• Data shown
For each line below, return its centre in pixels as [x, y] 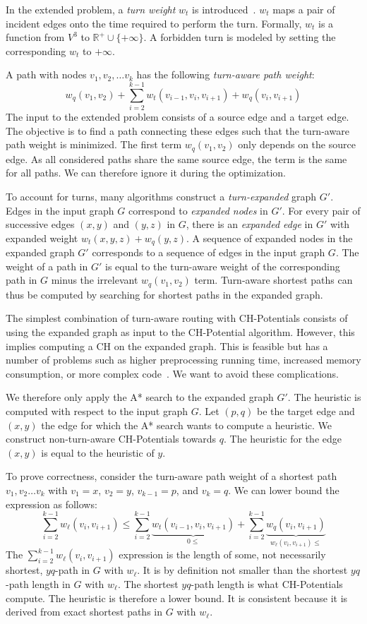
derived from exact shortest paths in [84, 612]
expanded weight [42, 238]
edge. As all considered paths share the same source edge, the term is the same [176, 158]
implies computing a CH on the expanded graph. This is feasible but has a [167, 346]
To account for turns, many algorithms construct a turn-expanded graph [161, 196]
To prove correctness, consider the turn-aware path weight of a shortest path [172, 476]
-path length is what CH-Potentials [267, 583]
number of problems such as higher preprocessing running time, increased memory [183, 360]
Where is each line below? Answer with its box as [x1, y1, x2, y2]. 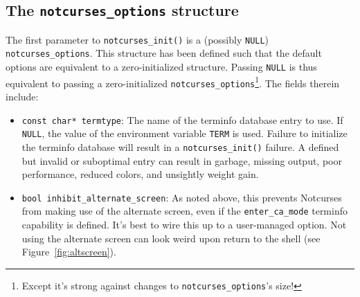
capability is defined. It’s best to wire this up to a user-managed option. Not [21, 217, 347, 232]
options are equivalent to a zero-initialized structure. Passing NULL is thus [6, 60, 317, 74]
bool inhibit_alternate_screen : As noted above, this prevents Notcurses [21, 190, 342, 204]
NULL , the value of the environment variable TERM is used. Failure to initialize [21, 126, 348, 141]
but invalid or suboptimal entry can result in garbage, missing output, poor [21, 153, 342, 168]
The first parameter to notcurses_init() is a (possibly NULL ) [6, 32, 269, 46]
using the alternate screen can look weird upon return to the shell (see [21, 231, 321, 245]
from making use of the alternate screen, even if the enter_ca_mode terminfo [21, 204, 348, 218]
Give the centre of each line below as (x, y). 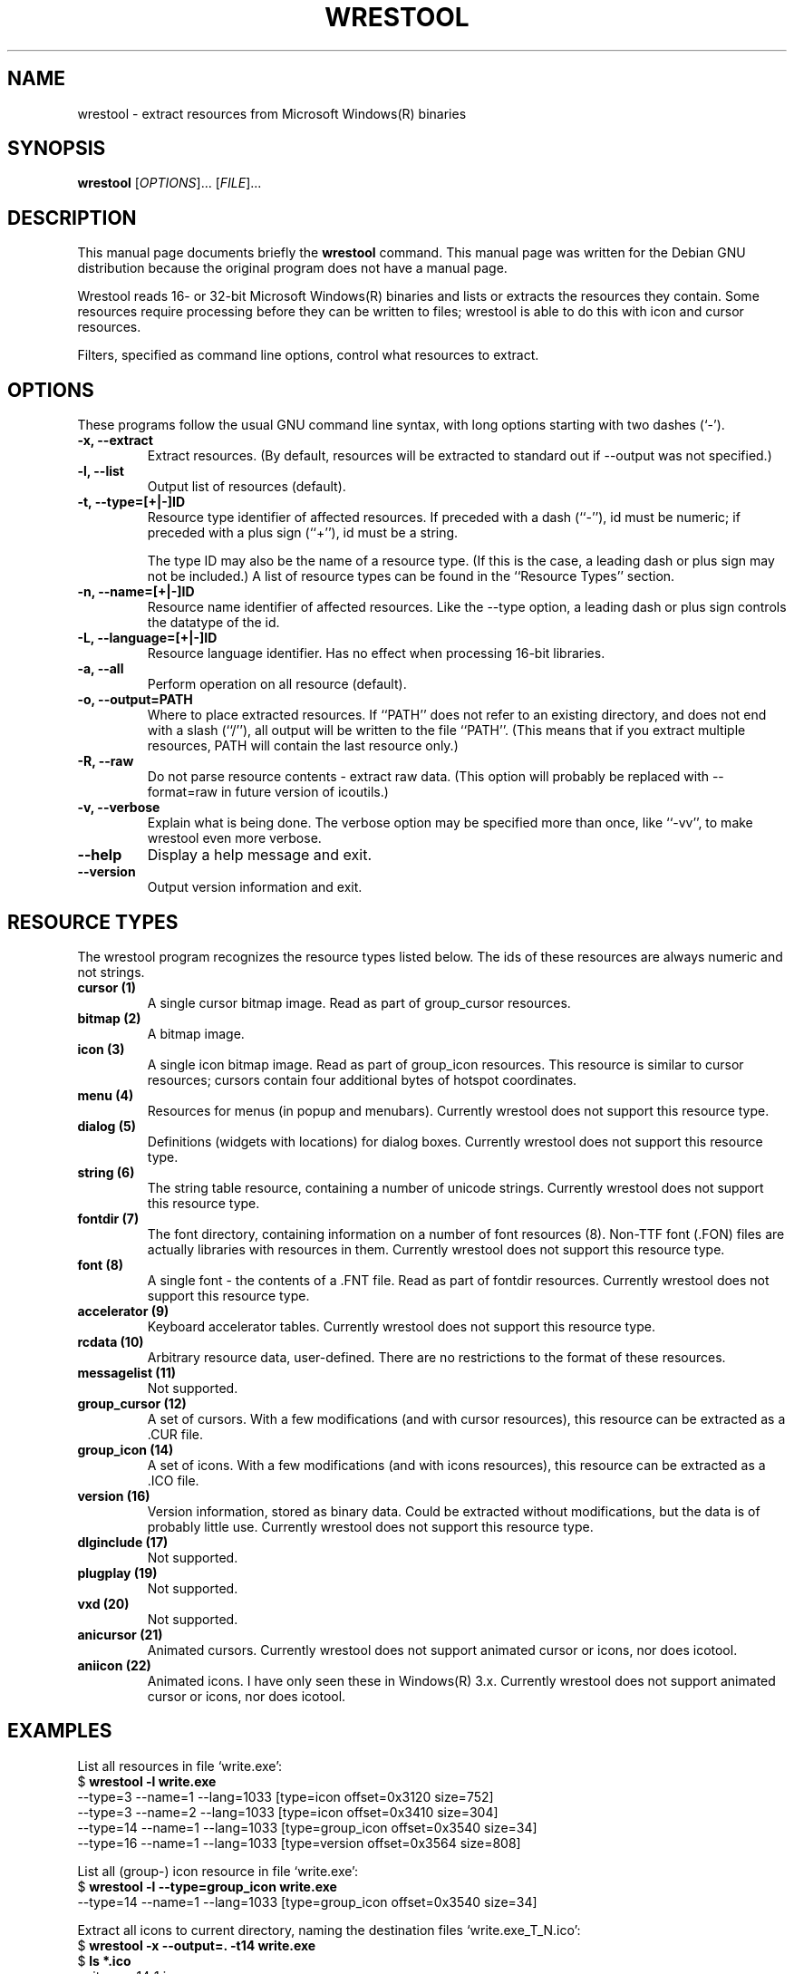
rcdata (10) (111, 1341)
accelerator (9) (123, 1311)
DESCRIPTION (72, 218)
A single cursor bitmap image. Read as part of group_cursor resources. (359, 1002)
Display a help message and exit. (260, 855)
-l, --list (101, 471)
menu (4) (106, 1095)
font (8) (101, 1264)
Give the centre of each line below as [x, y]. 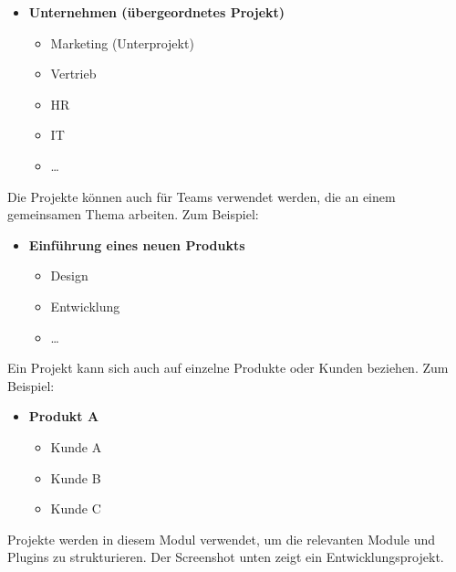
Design [69, 275]
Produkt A [64, 416]
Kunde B [76, 477]
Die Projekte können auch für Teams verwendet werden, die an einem [202, 196]
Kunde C [76, 508]
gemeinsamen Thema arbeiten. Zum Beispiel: [133, 214]
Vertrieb [73, 74]
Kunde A [76, 446]
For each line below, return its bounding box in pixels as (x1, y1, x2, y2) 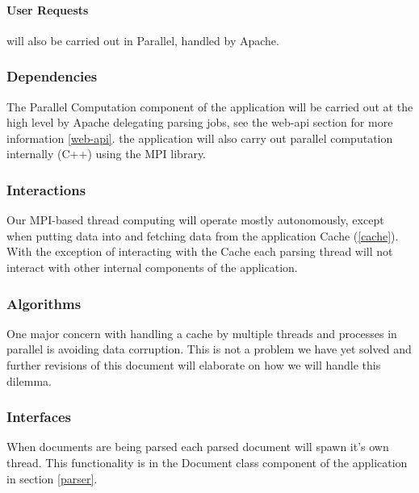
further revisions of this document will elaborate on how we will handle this (6, 356, 381, 373)
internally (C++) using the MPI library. (6, 145, 207, 162)
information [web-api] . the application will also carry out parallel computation (6, 129, 393, 146)
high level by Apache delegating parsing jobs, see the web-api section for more (6, 114, 393, 131)
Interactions (6, 179, 86, 199)
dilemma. (6, 372, 52, 389)
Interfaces (6, 407, 72, 427)
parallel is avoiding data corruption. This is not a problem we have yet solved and (6, 341, 412, 357)

• Required action
Using the data above, set down each line from the line with "but invalid or" to the line with "Interfaces (6, 407, 72, 427)" exactly, both ends included, and leave the pictures behind. Nothing else belongs.

• Answer
but invalid or suboptimal entry can result in garbage, missing output, poor [21, 153, 342, 168]
The first parameter to notcurses_init() is a (possibly NULL ) [6, 32, 269, 46]
using the alternate screen can look weird upon return to the shell (see [21, 231, 321, 245]
from making use of the alternate screen, even if the enter_ca_mode terminfo [21, 204, 348, 218]
Give the centre of each line below as (x, y). 
rcdata (10) (111, 1341)
accelerator (9) (123, 1311)
DESCRIPTION (72, 218)
A single cursor bitmap image. Read as part of group_cursor resources. (359, 1002)
Display a help message and exit. (260, 855)
-l, --list (101, 471)
menu (4) (106, 1095)
font (8) (101, 1264)
Give the centre of each line below as [x, y]. 
Design [69, 275]
Produkt A [64, 416]
Kunde B [76, 477]
Die Projekte können auch für Teams verwendet werden, die an einem [202, 196]
Kunde C [76, 508]
gemeinsamen Thema arbeiten. Zum Beispiel: [133, 214]
Vertrieb [73, 74]
Kunde A [76, 446]
For each line below, return its bounding box in pixels as (x1, y1, x2, y2) 
further revisions of this document will elaborate on how we will handle this (6, 356, 381, 373)
internally (C++) using the MPI library. (6, 145, 207, 162)
information [web-api] . the application will also carry out parallel computation (6, 129, 393, 146)
high level by Apache delegating parsing jobs, see the web-api section for more (6, 114, 393, 131)
Interactions (6, 179, 86, 199)
dilemma. (6, 372, 52, 389)
Interfaces (6, 407, 72, 427)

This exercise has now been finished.